Kwan Alan C, Salto Gerran, Cheng Susan, Ouyang David
Department of Cardiology, Smidt Heart Institute, Cedars-Sinai Medical Center, Los Angeles, CA.
Division of Cardiovascular Medicine, Brigham and Women's Hospital, Boston, MA.
Curr Cardiovasc Risk Rep. 2021 Sep;15(9). doi: 10.1007/s12170-021-00678-4. Epub 2021 Aug 4.
Anatomical segmentation has played a major role within clinical cardiology. Novel techniques through artificial intelligence-based computer vision have revolutionized this process through both automation and novel applications. This review discusses the history and clinical context of cardiac segmentation to provide a framework for a survey of recent manuscripts in artificial intelligence and cardiac segmentation. We aim to clarify for the reader the clinical question of "Why do we segment?" in order to understand the question of "Where is current research and where should be?".
There has been increasing research in cardiac segmentation in recent years. Segmentation models are most frequently based on a U-Net structure. Multiple innovations have been added in terms of pre-processing or connection to analysis pipelines. Cardiac MRI is the most frequently segmented modality, which is due in part to the presence of publically-available, moderately sized, computer vision competition datasets. Further progress in data availability, model explanation, and clinical integration are being pursued.

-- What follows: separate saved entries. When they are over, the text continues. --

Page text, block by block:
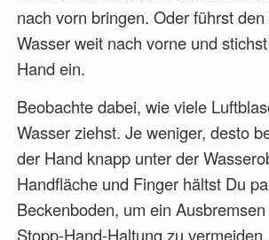
nach vorn bringen. Oder führst
Wasser weit nach vorne und
Hand ein.
Beobachte dabei, wie viele
Wasser ziehst. Je weniger, desto
der Hand knapp unter der
Handfläche und Finger hältst Du
Beckenboden, um ein
Stopp-Hand-Haltung zu vermeiden.
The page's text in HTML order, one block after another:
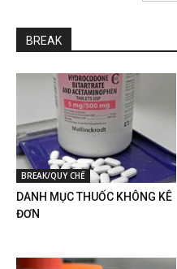
BREAK
BREAK/QUY CHẾ
DANH MỤC THUỐC KHÔNG KÊ
ĐƠN
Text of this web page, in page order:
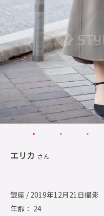
エリカ さん
銀座 / 2019年12月21日撮影
年齢： 24
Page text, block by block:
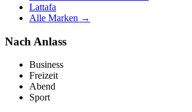
Lattafa
Alle Marken →
Nach Anlass
Business
Freizeit
Abend
Sport
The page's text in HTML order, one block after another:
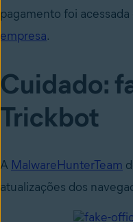
pagamento foi
empresa.
Cuidado:
Trickbot
A MalwareHunterTeam
atualizações dos
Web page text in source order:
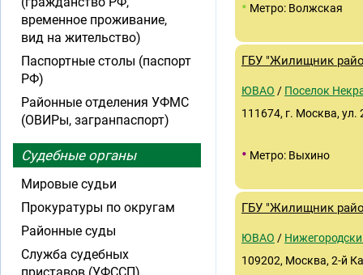
• Метро: Волжская
ГБУ "Жилищник
ЮВАО / Поселок
111674, г. Москва, ул.
• Метро: Выхино
ГБУ "Жилищник
ЮВАО /
109202, Москва, 2-й
временное проживание,
вид на жительство)
Паспортные столы (паспорт
РФ)
Районные отделения УФМС
(ОВИРы, загранпаспорт)
Судебные органы
Мировые судьи
Прокуратуры по округам
Районные суды
Служба судебных
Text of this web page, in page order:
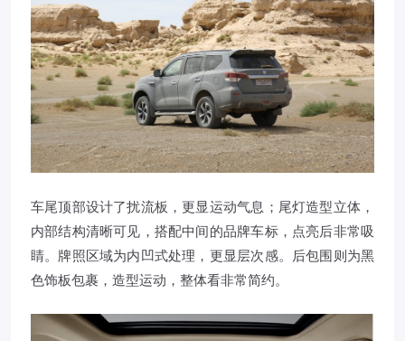
车尾顶部设计了扰流板，更显运动气息；尾灯造型立体，
内部结构清晰可见，搭配中间的品牌车标，点亮后非常吸
睛。牌照区域为内凹式处理，更显层次感。后包围则为黑
色饰板包裹，造型运动，整体看非常简约。
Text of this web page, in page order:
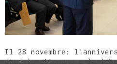
Il 28 novembre:
dominio ottomano e la
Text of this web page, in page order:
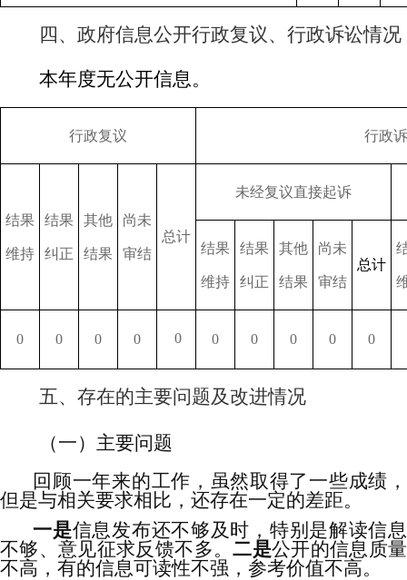
四、政府信息公开行政复议、行政诉讼情况
本年度无公开信息。
行政复议 行政
结果
维持
结果
纠正
其他
结果
尚未
审结
总计
未经复议直接起诉
结果
维持
结果
纠正
其他
结果
尚未
审结
总计
0 0 0 0 0 0 0 0 0 0
五、存在的主要问题及改进情况
（一） 主要问题
回顾一年来的工作，虽然取得了一些成绩，
但是与相关要求相比，还存在一定的差距。
一是信息发布还不够及时，特别是解读信息
不够、意见征求反馈不多。二是公开的信息质量
不高，有的信息可读性不强，参考价值不高。
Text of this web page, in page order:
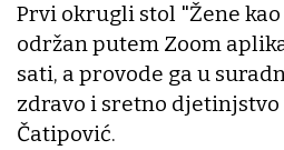
Prvi okrugli stol "Žene
održan putem Zoom
sati, a provode ga u
zdravo i sretno
Čatipović.

The task of cardiac anatomical segmentation has experienced massive strides forward within the past five years due to convolutional neural networks. These advances provide a basis for streamlining image analysis, and a foundation for further analysis both by computer and human systems. While technical advances are clear, clinical benefit remains nascent. Novel approaches may improve measurement precision by decreasing inter-reader variability and appear to also have the potential for larger-reaching effects in the future within integrated analysis pipelines.

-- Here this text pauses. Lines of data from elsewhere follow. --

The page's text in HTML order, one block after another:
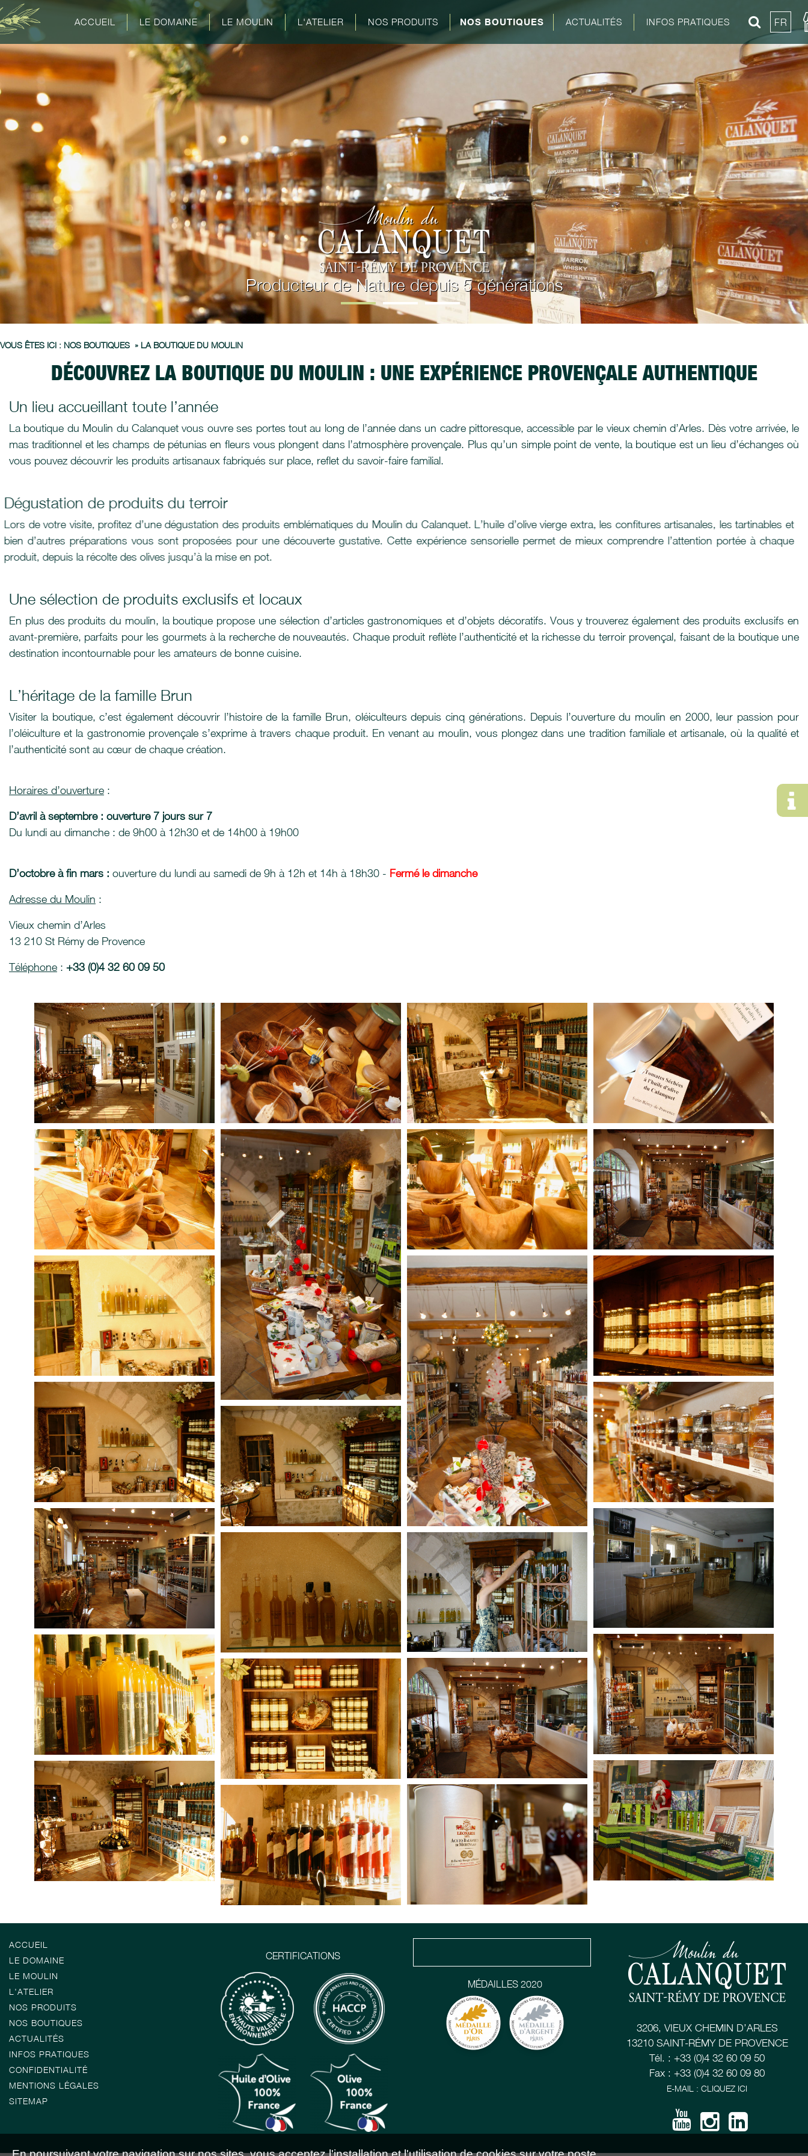
ACCUEIL LE DOMAINE LE MOULIN L'ATELIER NOS PRODUITS NOS BOUTIQUES ACTUALITÉS INFOS PRATIQUES FR
Producteur de Nature depuis 5 générations
VOUS ÊTES ICI : NOS BOUTIQUES » LA BOUTIQUE DU MOULIN
DÉCOUVREZ LA BOUTIQUE DU MOULIN : UNE EXPÉRIENCE PROVENÇALE AUTHENTIQUE
Un lieu accueillant toute l’année
La boutique du Moulin du Calanquet vous ouvre ses portes tout au long de l’année dans un cadre pittoresque, accessible par le vieux chemin d’Arles. Dès votre arrivée, le
mas traditionnel et les champs de pétunias en fleurs vous plongent dans l’atmosphère provençale. Plus qu’un simple point de vente, la boutique est un lieu d’échanges où
vous pouvez découvrir les produits artisanaux fabriqués sur place, reflet du savoir-faire familial.
Dégustation de produits du terroir
Lors de votre visite, profitez d’une dégustation des produits emblématiques du Moulin du Calanquet. L’huile d’olive vierge extra, les confitures artisanales, les tartinables et
bien d’autres préparations vous sont proposées pour une découverte gustative. Cette expérience sensorielle permet de mieux comprendre l’attention portée à chaque
produit, depuis la récolte des olives jusqu’à la mise en pot.
Une sélection de produits exclusifs et locaux
En plus des produits du moulin, la boutique propose une sélection d’articles gastronomiques et d’objets décoratifs. Vous y trouverez également des produits exclusifs en
avant-première, parfaits pour les gourmets à la recherche de nouveautés. Chaque produit reflète l’authenticité et la richesse du terroir provençal, faisant de la boutique une
destination incontournable pour les amateurs de bonne cuisine.
L’héritage de la famille Brun
Visiter la boutique, c’est également découvrir l’histoire de la famille Brun, oléiculteurs depuis cinq générations. Depuis l’ouverture du moulin en 2000, leur passion pour
l’oléiculture et la gastronomie provençale s’exprime à travers chaque produit. En venant au moulin, vous plongez dans une tradition familiale et artisanale, où la qualité et
l’authenticité sont au cœur de chaque création.
Horaires d’ouverture :
D’avril à septembre : ouverture 7 jours sur 7
Du lundi au dimanche : de 9h00 à 12h30 et de 14h00 à 19h00
D’octobre à fin mars : ouverture du lundi au samedi de 9h à 12h et 14h à 18h30 - Fermé le dimanche
Adresse du Moulin :
Vieux chemin d’Arles
13 210 St Rémy de Provence
Téléphone : +33 (0)4 32 60 09 50
ACCUEIL
LE DOMAINE
LE MOULIN
L'ATELIER
NOS PRODUITS
NOS BOUTIQUES
ACTUALITÉS
INFOS PRATIQUES
CONFIDENTIALITÉ
MENTIONS LÉGALES
SITEMAP
CERTIFICATIONS
MÉDAILLES 2020
3206, VIEUX CHEMIN D’ARLES
13210 SAINT-RÉMY DE PROVENCE
Tél. : +33 (0)4 32 60 09 50
Fax : +33 (0)4 32 60 09 80
E-MAIL : CLIQUEZ ICI

解剖分割在临床心脏病学中发挥了重要作用。基于人工智能的计算机视觉新技术通过自动化和新颖应用彻底改变了这一过程。本综述讨论心脏分割的历史和临床背景,为调查人工智能与心脏分割方面的近期手稿提供一个框架。我们旨在为读者阐明“我们为什么要进行分割?”这一临床问题,以便理解“当前研究现状如何以及未来应朝着什么方向发展?”这一问题。
近年来,心脏分割方面的研究不断增加。分割模型最常基于U-Net结构。在预处理或与分析流程的连接方面增加了多项创新。心脏磁共振成像(Cardiac MRI)是最常进行分割的模态,部分原因是存在公开可用的、中等规模的计算机视觉竞赛数据集。目前正在追求数据可用性、模型解释和临床整合方面的进一步进展。
由于卷积神经网络,心脏解剖分割任务在过去五年中取得了巨大进展。这些进展为简化图像分析提供了基础,也为计算机和人类系统的进一步分析奠定了基础。虽然技术进步显而易见,但临床益处仍处于初期阶段。新方法可能通过减少阅片者之间的变异性来提高测量精度,并且在未来的综合分析流程中似乎也有可能产生更广泛的影响。